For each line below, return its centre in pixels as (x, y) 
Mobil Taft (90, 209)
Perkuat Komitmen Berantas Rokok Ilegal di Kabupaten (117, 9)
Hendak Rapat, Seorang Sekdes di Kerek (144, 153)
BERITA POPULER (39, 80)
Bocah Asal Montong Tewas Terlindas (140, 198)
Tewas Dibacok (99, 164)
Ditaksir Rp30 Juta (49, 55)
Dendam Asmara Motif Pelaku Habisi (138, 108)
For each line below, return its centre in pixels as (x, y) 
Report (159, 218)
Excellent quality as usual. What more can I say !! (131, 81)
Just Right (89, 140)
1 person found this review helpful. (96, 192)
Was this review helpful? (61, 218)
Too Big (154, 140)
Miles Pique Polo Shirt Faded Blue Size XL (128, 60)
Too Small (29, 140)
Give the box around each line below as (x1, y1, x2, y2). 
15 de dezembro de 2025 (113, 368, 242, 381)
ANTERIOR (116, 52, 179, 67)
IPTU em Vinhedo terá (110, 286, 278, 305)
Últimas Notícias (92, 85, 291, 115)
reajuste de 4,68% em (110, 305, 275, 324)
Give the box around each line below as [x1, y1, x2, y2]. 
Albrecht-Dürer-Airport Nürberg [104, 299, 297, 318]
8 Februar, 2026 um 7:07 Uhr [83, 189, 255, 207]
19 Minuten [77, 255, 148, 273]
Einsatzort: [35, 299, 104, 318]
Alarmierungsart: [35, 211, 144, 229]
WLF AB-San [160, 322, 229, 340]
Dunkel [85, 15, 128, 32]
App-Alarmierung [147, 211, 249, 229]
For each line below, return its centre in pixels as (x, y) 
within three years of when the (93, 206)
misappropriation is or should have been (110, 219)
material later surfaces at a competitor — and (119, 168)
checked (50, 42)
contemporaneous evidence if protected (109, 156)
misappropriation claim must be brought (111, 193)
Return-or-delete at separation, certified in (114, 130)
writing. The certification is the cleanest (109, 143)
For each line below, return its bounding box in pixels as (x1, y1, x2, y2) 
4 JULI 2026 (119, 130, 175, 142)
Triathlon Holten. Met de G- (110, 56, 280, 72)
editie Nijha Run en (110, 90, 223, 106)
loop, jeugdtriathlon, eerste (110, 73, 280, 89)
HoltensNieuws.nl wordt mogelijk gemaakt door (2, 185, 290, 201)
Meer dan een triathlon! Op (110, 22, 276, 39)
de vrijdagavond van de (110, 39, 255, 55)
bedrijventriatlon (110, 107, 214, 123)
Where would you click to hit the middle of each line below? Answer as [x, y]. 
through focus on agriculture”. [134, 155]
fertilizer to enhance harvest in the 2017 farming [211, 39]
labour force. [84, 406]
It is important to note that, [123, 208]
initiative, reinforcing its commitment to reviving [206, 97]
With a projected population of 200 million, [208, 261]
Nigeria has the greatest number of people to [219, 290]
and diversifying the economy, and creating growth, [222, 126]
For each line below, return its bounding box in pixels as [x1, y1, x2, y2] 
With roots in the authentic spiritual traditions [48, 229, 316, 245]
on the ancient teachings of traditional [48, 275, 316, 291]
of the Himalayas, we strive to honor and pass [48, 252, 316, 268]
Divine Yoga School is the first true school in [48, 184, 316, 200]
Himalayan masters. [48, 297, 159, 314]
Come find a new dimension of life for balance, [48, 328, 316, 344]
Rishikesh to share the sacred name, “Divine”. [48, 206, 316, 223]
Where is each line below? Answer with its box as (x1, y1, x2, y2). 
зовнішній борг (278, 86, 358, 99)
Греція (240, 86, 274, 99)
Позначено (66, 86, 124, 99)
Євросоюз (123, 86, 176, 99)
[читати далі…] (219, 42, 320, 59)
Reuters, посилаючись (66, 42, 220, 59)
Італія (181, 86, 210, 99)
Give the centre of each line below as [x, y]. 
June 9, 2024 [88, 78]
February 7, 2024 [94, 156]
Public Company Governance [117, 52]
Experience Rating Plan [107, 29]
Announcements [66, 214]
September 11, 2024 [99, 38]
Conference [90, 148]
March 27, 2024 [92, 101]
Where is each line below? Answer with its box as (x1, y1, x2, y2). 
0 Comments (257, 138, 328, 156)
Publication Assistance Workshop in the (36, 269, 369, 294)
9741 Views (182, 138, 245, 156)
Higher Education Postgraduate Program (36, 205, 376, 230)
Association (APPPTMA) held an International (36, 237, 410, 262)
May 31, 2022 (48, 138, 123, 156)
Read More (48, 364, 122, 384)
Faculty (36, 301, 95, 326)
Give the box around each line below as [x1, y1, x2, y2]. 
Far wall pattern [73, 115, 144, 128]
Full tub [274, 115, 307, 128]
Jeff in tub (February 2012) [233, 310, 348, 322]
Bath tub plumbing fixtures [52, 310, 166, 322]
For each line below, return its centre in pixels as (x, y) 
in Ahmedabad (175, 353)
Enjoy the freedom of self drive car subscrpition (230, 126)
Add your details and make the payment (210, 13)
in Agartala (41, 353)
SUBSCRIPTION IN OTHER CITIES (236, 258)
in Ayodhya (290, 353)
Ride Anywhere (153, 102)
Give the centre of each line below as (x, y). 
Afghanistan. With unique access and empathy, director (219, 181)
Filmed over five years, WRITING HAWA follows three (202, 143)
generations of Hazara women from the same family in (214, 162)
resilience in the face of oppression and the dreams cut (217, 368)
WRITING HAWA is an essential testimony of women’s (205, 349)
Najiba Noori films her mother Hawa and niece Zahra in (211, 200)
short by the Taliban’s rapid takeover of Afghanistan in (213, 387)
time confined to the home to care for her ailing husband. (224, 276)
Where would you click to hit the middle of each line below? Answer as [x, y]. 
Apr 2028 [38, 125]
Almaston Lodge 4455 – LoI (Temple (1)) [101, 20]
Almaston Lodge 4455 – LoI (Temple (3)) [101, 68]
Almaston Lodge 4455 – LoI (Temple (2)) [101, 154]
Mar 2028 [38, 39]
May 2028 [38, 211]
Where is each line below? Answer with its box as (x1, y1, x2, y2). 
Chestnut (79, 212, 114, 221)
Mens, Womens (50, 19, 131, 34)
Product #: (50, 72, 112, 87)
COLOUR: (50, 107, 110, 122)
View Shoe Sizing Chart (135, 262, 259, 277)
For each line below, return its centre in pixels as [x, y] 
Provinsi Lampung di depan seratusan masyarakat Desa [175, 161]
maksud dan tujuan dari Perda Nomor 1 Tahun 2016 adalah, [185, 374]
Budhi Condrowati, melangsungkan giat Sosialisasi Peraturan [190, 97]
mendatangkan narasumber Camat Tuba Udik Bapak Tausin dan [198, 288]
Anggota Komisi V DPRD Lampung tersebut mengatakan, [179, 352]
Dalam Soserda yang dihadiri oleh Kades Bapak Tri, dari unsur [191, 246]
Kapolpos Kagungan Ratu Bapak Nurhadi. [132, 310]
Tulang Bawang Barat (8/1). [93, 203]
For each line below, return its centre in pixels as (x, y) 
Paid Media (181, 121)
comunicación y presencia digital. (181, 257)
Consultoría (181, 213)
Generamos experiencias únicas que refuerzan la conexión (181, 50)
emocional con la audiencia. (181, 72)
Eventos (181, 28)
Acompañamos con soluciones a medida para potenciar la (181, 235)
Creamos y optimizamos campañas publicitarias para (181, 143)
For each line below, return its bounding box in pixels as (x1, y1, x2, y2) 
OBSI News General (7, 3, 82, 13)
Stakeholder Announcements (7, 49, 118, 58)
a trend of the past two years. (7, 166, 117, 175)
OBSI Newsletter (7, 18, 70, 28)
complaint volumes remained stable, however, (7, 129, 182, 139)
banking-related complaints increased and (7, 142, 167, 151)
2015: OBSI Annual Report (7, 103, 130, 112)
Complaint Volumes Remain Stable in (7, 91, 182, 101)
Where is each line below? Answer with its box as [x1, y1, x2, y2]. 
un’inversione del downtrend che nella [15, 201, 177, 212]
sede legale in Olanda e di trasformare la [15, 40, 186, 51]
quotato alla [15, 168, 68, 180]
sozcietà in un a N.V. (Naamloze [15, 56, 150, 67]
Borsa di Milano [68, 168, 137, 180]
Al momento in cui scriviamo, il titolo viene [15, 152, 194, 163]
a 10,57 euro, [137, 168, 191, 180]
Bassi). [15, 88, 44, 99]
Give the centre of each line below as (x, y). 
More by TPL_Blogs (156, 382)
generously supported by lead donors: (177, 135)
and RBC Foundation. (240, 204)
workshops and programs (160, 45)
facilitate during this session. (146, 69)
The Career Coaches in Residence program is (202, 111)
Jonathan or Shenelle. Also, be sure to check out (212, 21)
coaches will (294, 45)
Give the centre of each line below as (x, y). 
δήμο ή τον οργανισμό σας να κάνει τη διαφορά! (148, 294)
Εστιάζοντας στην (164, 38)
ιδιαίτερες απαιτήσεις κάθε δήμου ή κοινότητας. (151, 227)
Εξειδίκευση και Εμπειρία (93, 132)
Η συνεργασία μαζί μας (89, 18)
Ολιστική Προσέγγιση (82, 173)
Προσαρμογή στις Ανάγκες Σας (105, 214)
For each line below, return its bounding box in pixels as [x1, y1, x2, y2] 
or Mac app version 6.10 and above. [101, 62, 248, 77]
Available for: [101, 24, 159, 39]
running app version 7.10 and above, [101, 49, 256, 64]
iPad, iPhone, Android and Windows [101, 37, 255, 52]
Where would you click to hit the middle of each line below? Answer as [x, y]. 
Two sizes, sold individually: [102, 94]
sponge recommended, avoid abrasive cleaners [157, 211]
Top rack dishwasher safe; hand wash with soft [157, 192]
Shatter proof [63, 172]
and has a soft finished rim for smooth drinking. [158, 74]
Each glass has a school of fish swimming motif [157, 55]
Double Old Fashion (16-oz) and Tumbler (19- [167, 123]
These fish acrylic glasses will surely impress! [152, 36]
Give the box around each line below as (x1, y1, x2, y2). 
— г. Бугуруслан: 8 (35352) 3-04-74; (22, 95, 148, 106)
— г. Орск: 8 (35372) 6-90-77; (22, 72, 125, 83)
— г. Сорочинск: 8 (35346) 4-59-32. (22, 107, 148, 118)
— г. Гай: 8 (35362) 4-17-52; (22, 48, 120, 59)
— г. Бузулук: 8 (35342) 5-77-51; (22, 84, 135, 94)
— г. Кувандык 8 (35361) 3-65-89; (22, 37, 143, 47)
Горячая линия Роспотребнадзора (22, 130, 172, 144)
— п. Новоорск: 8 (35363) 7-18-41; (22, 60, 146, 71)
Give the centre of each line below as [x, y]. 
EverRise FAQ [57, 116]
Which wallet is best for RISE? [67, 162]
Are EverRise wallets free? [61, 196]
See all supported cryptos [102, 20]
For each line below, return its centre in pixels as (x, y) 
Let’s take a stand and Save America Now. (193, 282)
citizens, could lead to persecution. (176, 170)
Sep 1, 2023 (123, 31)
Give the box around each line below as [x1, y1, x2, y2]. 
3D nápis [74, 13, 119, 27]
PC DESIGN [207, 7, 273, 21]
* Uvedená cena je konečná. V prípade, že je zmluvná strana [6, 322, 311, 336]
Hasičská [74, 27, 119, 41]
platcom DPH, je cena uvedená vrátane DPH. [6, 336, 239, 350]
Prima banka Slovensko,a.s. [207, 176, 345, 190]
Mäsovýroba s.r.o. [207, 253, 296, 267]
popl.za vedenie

- WORK ITEM
Transcribe, with no changes, the listing above from its first line through the line with "15 de dezembro de 2025 (113, 368, 242, 381)", including that line, and stop once it is done.

- RESULT OF THE TASK
For each line below, return its centre in pixels as (x, y) 
Mobil Taft (90, 209)
Perkuat Komitmen Berantas Rokok Ilegal di Kabupaten (117, 9)
Hendak Rapat, Seorang Sekdes di Kerek (144, 153)
BERITA POPULER (39, 80)
Bocah Asal Montong Tewas Terlindas (140, 198)
Tewas Dibacok (99, 164)
Ditaksir Rp30 Juta (49, 55)
Dendam Asmara Motif Pelaku Habisi (138, 108)
For each line below, return its centre in pixels as (x, y) 
Report (159, 218)
Excellent quality as usual. What more can I say !! (131, 81)
Just Right (89, 140)
1 person found this review helpful. (96, 192)
Was this review helpful? (61, 218)
Too Big (154, 140)
Miles Pique Polo Shirt Faded Blue Size XL (128, 60)
Too Small (29, 140)
Give the box around each line below as (x1, y1, x2, y2). 
15 de dezembro de 2025 (113, 368, 242, 381)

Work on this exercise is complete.